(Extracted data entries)
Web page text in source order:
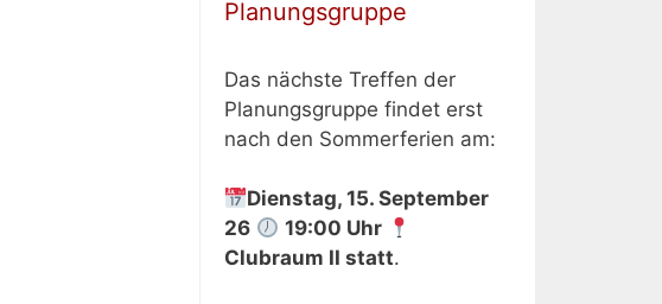
Planungsgruppe
Das nächste Treffen der
Planungsgruppe findet erst
nach den Sommerferien am:
Dienstag, 15. September
26
19:00 Uhr
Clubraum II statt.
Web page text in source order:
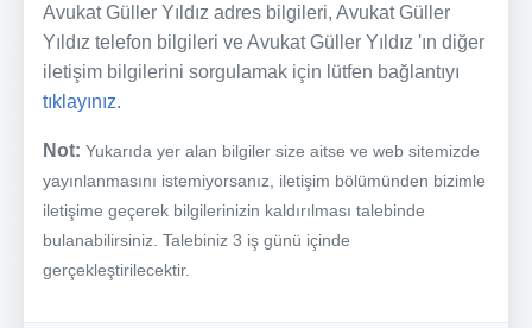
Avukat Güller Yıldız adres bilgileri, Avukat Güller
Yıldız telefon bilgileri ve Avukat Güller Yıldız 'ın diğer
iletişim bilgilerini sorgulamak için lütfen bağlantıyı
tıklayınız.
Not: Yukarıda yer alan bilgiler size aitse ve web sitemizde
yayınlanmasını istemiyorsanız, iletişim bölümünden bizimle
iletişime geçerek bilgilerinizin kaldırılması talebinde
bulanabilirsiniz. Talebiniz 3 iş günü içinde
gerçekleştirilecektir.
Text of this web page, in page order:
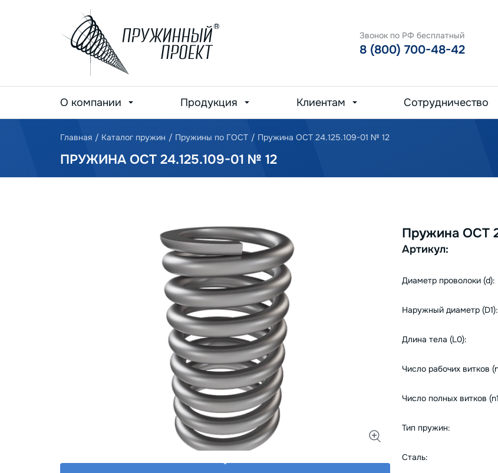
Звонок по РФ бесплатный
8 (800) 700-48-42
О компании Продукция Клиентам Сотрудничество
Главная / Каталог пружин / Пружины по ГОСТ / Пружина ОСТ 24.125.109-01 № 12
ПРУЖИНА ОСТ 24.125.109-01 № 12
Пружина ОСТ
Артикул:
Диаметр проволоки (d):
Наружный диаметр (D1):
Длина тела (L0):
Число рабочих витков
Число полных витков
Тип пружин:
Сталь:
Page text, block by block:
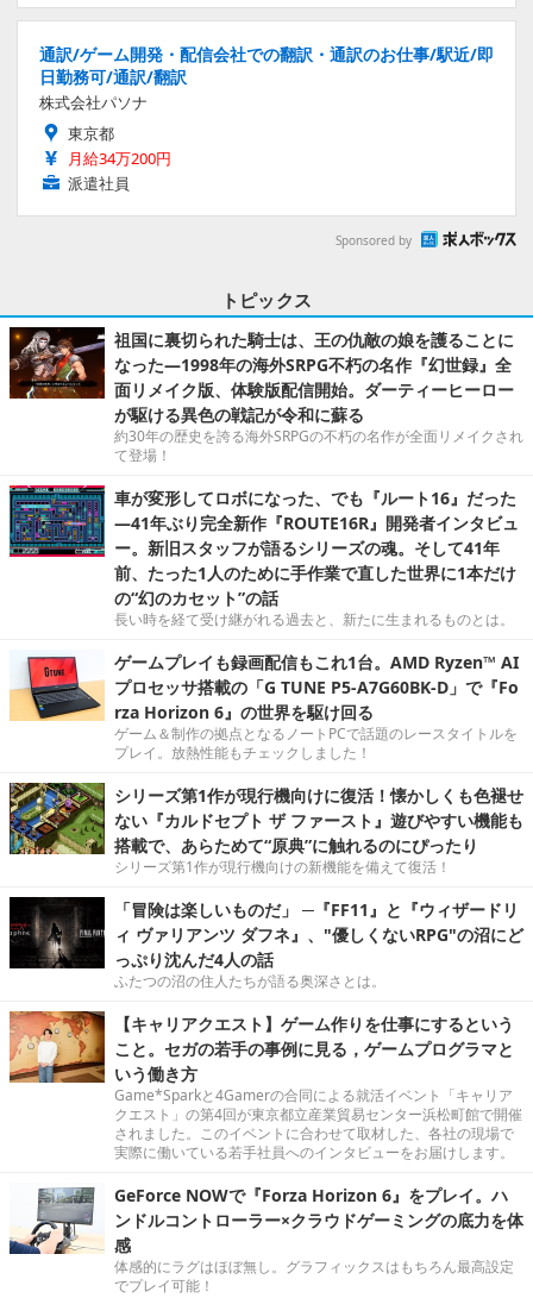
通訳/ゲーム開発・配信会社での翻訳・通訳のお仕事/駅近/即
日勤務可/通訳/翻訳
株式会社パソナ
東京都
月給34万200円
派遣社員
Sponsored by
トピックス
祖国に裏切られた騎士は、王の仇敵の娘を護ることに
なった―1998年の海外SRPG不朽の名作『幻世録』全
面リメイク版、体験版配信開始。ダーティーヒーロー
が駆ける異色の戦記が令和に蘇る
約30年の歴史を誇る海外SRPGの不朽の名作が全面リメイクされ
て登場！
車が変形してロボになった、でも『ルート16』だった
―41年ぶり完全新作『ROUTE16R』開発者インタビュ
ー。新旧スタッフが語るシリーズの魂。そして41年
前、たった1人のために手作業で直した世界に1本だけ
の“幻のカセット”の話
長い時を経て受け継がれる過去と、新たに生まれるものとは。
ゲームプレイも録画配信もこれ1台。AMD Ryzen™ AI
プロセッサ搭載の「G TUNE P5-A7G60BK-D」で『Fo
rza Horizon 6』の世界を駆け回る
ゲーム＆制作の拠点となるノートPCで話題のレースタイトルを
プレイ。放熱性能もチェックしました！
シリーズ第1作が現行機向けに復活！懐かしくも色褪せ
ない『カルドセプト ザ ファースト』遊びやすい機能も
搭載で、あらためて“原典”に触れるのにぴったり
シリーズ第1作が現行機向けの新機能を備えて復活！
「冒険は楽しいものだ」 ─『FF11』と『ウィザードリ
ィ ヴァリアンツ ダフネ』、"優しくないRPG"の沼にど
っぷり沈んだ4人の話
ふたつの沼の住人たちが語る奥深さとは。
【キャリアクエスト】ゲーム作りを仕事にするという
こと。セガの若手の事例に見る，ゲームプログラマと
いう働き方
Game*Sparkと4Gamerの合同による就活イベント「キャリア
クエスト」の第4回が東京都立産業貿易センター浜松町館で開催
されました。このイベントに合わせて取材した、各社の現場で
実際に働いている若手社員へのインタビューをお届けします。
GeForce NOWで『Forza Horizon 6』をプレイ。ハ
ンドルコントローラー×クラウドゲーミングの底力を体
感
体感的にラグはほぼ無し。グラフィックスはもちろん最高設定
でプレイ可能！

Brief ▸
Return the data above unchanged. Pictures are not part of the copy.

Answer for this exercise ▸
Web page text in source order:
Planungsgruppe
Das nächste Treffen der
Planungsgruppe findet erst
nach den Sommerferien am:
Dienstag, 15. September
26
19:00 Uhr
Clubraum II statt.
Web page text in source order:
Avukat Güller Yıldız adres bilgileri, Avukat Güller
Yıldız telefon bilgileri ve Avukat Güller Yıldız 'ın diğer
iletişim bilgilerini sorgulamak için lütfen bağlantıyı
tıklayınız.
Not: Yukarıda yer alan bilgiler size aitse ve web sitemizde
yayınlanmasını istemiyorsanız, iletişim bölümünden bizimle
iletişime geçerek bilgilerinizin kaldırılması talebinde
bulanabilirsiniz. Talebiniz 3 iş günü içinde
gerçekleştirilecektir.
Text of this web page, in page order:
Звонок по РФ бесплатный
8 (800) 700-48-42
О компании Продукция Клиентам Сотрудничество
Главная / Каталог пружин / Пружины по ГОСТ / Пружина ОСТ 24.125.109-01 № 12
ПРУЖИНА ОСТ 24.125.109-01 № 12
Пружина ОСТ
Артикул:
Диаметр проволоки (d):
Наружный диаметр (D1):
Длина тела (L0):
Число рабочих витков
Число полных витков
Тип пружин:
Сталь:
Page text, block by block:
通訳/ゲーム開発・配信会社での翻訳・通訳のお仕事/駅近/即
日勤務可/通訳/翻訳
株式会社パソナ
東京都
月給34万200円
派遣社員
Sponsored by
トピックス
祖国に裏切られた騎士は、王の仇敵の娘を護ることに
なった―1998年の海外SRPG不朽の名作『幻世録』全
面リメイク版、体験版配信開始。ダーティーヒーロー
が駆ける異色の戦記が令和に蘇る
約30年の歴史を誇る海外SRPGの不朽の名作が全面リメイクされ
て登場！
車が変形してロボになった、でも『ルート16』だった
―41年ぶり完全新作『ROUTE16R』開発者インタビュ
ー。新旧スタッフが語るシリーズの魂。そして41年
前、たった1人のために手作業で直した世界に1本だけ
の“幻のカセット”の話
長い時を経て受け継がれる過去と、新たに生まれるものとは。
ゲームプレイも録画配信もこれ1台。AMD Ryzen™ AI
プロセッサ搭載の「G TUNE P5-A7G60BK-D」で『Fo
rza Horizon 6』の世界を駆け回る
ゲーム＆制作の拠点となるノートPCで話題のレースタイトルを
プレイ。放熱性能もチェックしました！
シリーズ第1作が現行機向けに復活！懐かしくも色褪せ
ない『カルドセプト ザ ファースト』遊びやすい機能も
搭載で、あらためて“原典”に触れるのにぴったり
シリーズ第1作が現行機向けの新機能を備えて復活！
「冒険は楽しいものだ」 ─『FF11』と『ウィザードリ
ィ ヴァリアンツ ダフネ』、"優しくないRPG"の沼にど
っぷり沈んだ4人の話
ふたつの沼の住人たちが語る奥深さとは。
【キャリアクエスト】ゲーム作りを仕事にするという
こと。セガの若手の事例に見る，ゲームプログラマと
いう働き方
Game*Sparkと4Gamerの合同による就活イベント「キャリア
クエスト」の第4回が東京都立産業貿易センター浜松町館で開催
されました。このイベントに合わせて取材した、各社の現場で
実際に働いている若手社員へのインタビューをお届けします。
GeForce NOWで『Forza Horizon 6』をプレイ。ハ
ンドルコントローラー×クラウドゲーミングの底力を体
感
体感的にラグはほぼ無し。グラフィックスはもちろん最高設定
でプレイ可能！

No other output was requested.